P.S. "I'll make it worth your while." I, of course, immediately made up my mind with the greatest delight. Apart from the financial benefits, with his influence, a distribution of my Mark Twain sketches represented a success as I have scored with no other work. Not only the best British and American papers, but also newspapers like the Melbourne Punch, Calcutta Advertiser and many others, snatched up these sketches. | Mark Twain and me. To commemorate jointly shared journalistic joys and sorrow. |
When our brave Minneapolis, an efficient vessel in the prime of life, on a glorious June morning left the port of New York, I met on the sundeck with the "grand old man" leaning straight against the railing of the ship, besieged by reporters, convulsively trying to escape the inevitable interviews to which they pressed him. At Sandy Hook the curious gentlemen left together with the pilots of the ship. Mark Twain, deeply moved by his daughter Clara's farewell, looked with a blank expression in his otherwise lively eyes on the colorful throng of small steamers and sailboats around that we soon left far behind us to meet only here and there larger ships of different flags. Incidentally, I beg you not to be frightened: I would like not to describe the crossing in detail from New York to London, which I presume to be known, particularly as our Minneapolis neither collided with an iceberg nor caught on fire. But one way or another, it was not quite ordinary travel adventures that happened. The importance of traveling in the presence of Mark Twain, was the most interesting phenomenon itself, the thought of the other adventures can be shrunk into nothing by comparison.

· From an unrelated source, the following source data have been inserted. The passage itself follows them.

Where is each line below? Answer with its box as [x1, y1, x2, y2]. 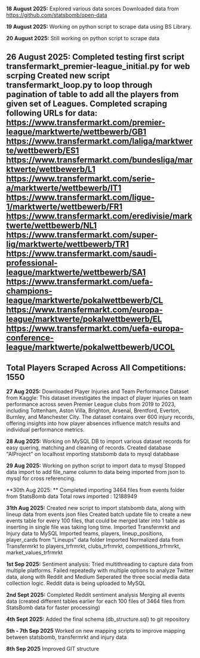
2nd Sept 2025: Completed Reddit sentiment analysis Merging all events [6, 591, 185, 599]
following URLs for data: [6, 108, 98, 119]
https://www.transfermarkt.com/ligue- [6, 192, 155, 203]
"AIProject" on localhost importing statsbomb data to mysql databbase [6, 451, 180, 458]
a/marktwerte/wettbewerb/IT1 [6, 183, 122, 194]
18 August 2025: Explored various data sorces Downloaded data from [6, 5, 179, 12]
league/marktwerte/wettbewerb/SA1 [6, 267, 146, 277]
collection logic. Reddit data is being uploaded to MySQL [6, 579, 146, 587]

Mark Twain had reserved a large part of the rear decks consisting of a reception room, bedroom and bathroom, for his person. Following this, there was the cabin that I should share with Mr. Ashcroft during the trip. Since I felt like no gymnastic feats, Ashcroft took the top bunk which I preferred to give him, and which he solemnly assured me to be absolutely seaworthy, and we agreed with regard to the order of dressing and undressing.
The next morning as Mark Twain entered the fresh scrubbed promenade deck to take his morning walk, he encountered a dense row of hungry eyes that were directed at him as cannon muzzles on the enemy. But Mark Twain did not quickly lose his good humor and even encouraged some of the gifted amateurs to capture him with me on the film. The resulting images, some of which were excellent, he himself captioned "Two humorists of the pen and pencil" which various newspapers reproduced with pleasure.
Mark Twain's
favorite pose.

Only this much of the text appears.